Execution: TV, Web
Link: Click Here (click to enter Adidas Soccer Site, and watch movie part I and II)
Target: Soccer Enthusiasts
In a dusty Latin American slum, two boys sit in an abandoned alley, kicking a ball against a wall. In Spanish, Jose asks his friend Pedro if he wants to play a game and the boys start picking a fantasy team of some of the world’s best players. As they call each name, the superstars, including Caca (Brasil), Zidane (France) and Beckham (England) trot out but then Jose picks Beckenbauer, the dominant German Midfielder from the 70′s. Pedro laughs for a second, then his jaw drops open as the legendery and youthful Beckenbauer trots out. Jose sends one of the players into goal, makes others change positions and general treats them like pick-up players playing with his ball. The first spot ends with the kickoff of the game. The second spot, which will air later in the World Cup shows the game itself, with the predictably miraculous playing from the athletes.
We chose this spot for just one reason: authenticity of voice. In many other ways, this could easily have been another throwaway World Cup spot where we all get to see great players perform amazing feats, but nobody can remember the brand the next day. What separates this Adidas spot from all of the other efforts is the connection it makes to the soccer world experienced by most of its fans – soccer as fantasy. Adidas understands as few others have that soccer is about dreams for over a billion fans worldwide. It gives these ordinary people an outlet for their imagination. Few of them will ever get to play in a World Cup and even fewer will become legends, but every single one of these boys and girls will be transported from the reality of their lives by the fantasy of the beautiful game. This spot does an amazing job of recreating that sense of possibility that Jose feels as a young boy in a tough neighborhood. It shows the power of soccer to transform.

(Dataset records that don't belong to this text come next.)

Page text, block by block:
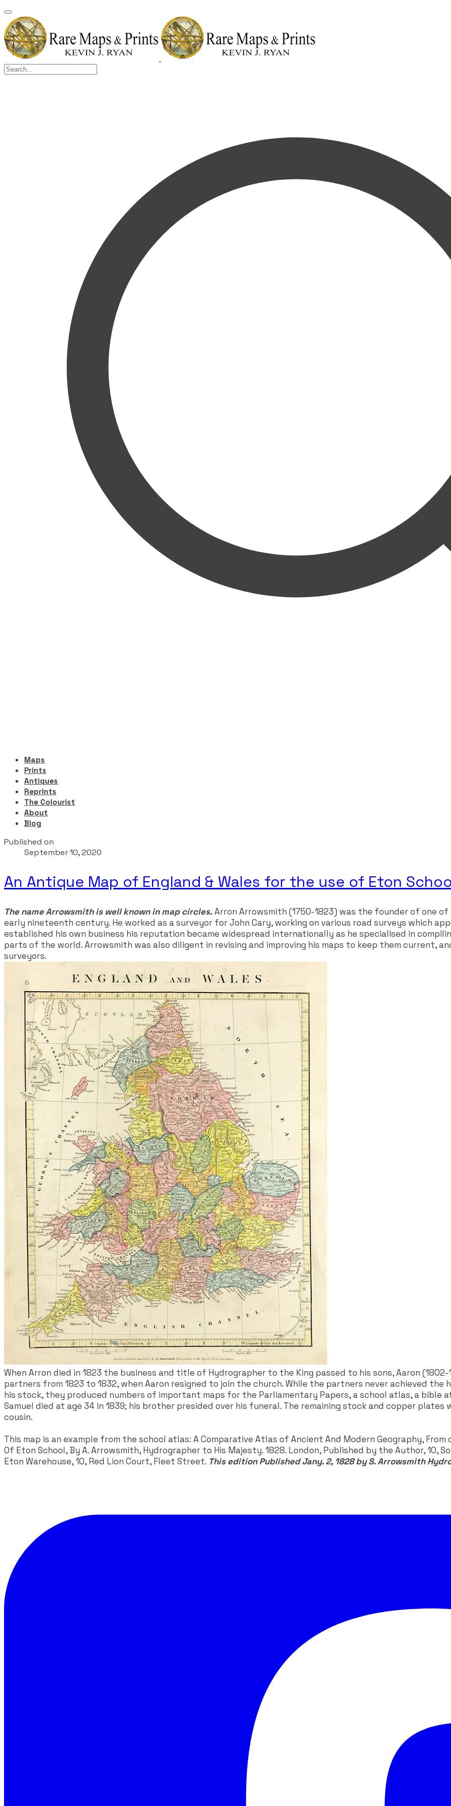
Maps
Prints
Antiques
Reprints
The Colourist
About
Blog
Published on
September 10, 2020
An Antique Map of England & Wales for the use of Eton
The name Arrowsmith is well known in map circles.Arron Arrowsmith (1750-1823) was the founder of one
early nineteenth century. He worked as a surveyor for John Cary, working on various road surveys which
established his own business his reputation became widespread internationally as he specialised in
parts of the world. Arrowsmith was also diligent in revising and improving his maps to keep them current,
surveyors.
​When Arron died in 1823 the business and title of Hydrographer to the King passed to his sons, Aaron
partners from 1823 to 1832, when Aaron resigned to join the church. While the partners never achieved
his stock, they produced numbers of important maps for the Parliamentary Papers, a school atlas, a bible
Samuel died at age 34 in 1839; his brother presided over his funeral. The remaining stock and copper
cousin.
This map is an example from the school atlas: A Comparative Atlas of Ancient And Modern Geography, From
Of Eton School, By A. Arrowsmith, Hydrographer to His Majesty. 1828. London, Published by the Author, 10,
Eton Warehouse, 10, Red Lion Court, Fleet Street. This edition Published Jany. 2, 1828 by S. Arrowsmith
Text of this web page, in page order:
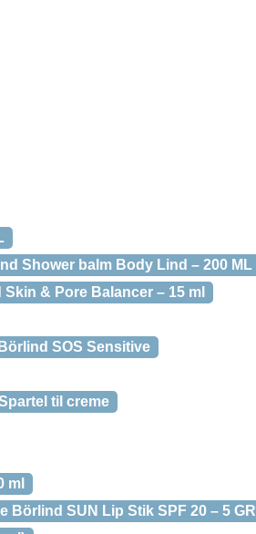
Shower balm Body Lind – 200 ML
& Pore Balancer – 15 ml
SOS Sensitive
til creme
ml
Börlind SUN Lip Stik SPF 20 – 5 GR

Because the voice is so authentic, so utterly convincing, it does link back to Adidas and to the brand. It tells us that Adidas understands the sport and shares the passion. That is a strong positioning for Adidas against Nike, which is a relative newcomer to the sport and has a lesser claim to being an authentic soccer company.
Spots like this break some of the conventional rules of branding (such as keeping the brand visibility high) by achieving breakthrough levels of attention and engagement from users. They are most successful at energizing the most faithful brand supporters. There is a necessary risk when creating this type of spot and the risk is that it will be art-directed into mediocrity. This has not happened in this case and it is a credit to Adidas. But campaigning such a finely-executed theme can be difficult and would represent a real challenge for a director or agency who are not at a world-class level.
Branding Bottom Line:
Adidas shoots and scores. Unlike the U.S. team.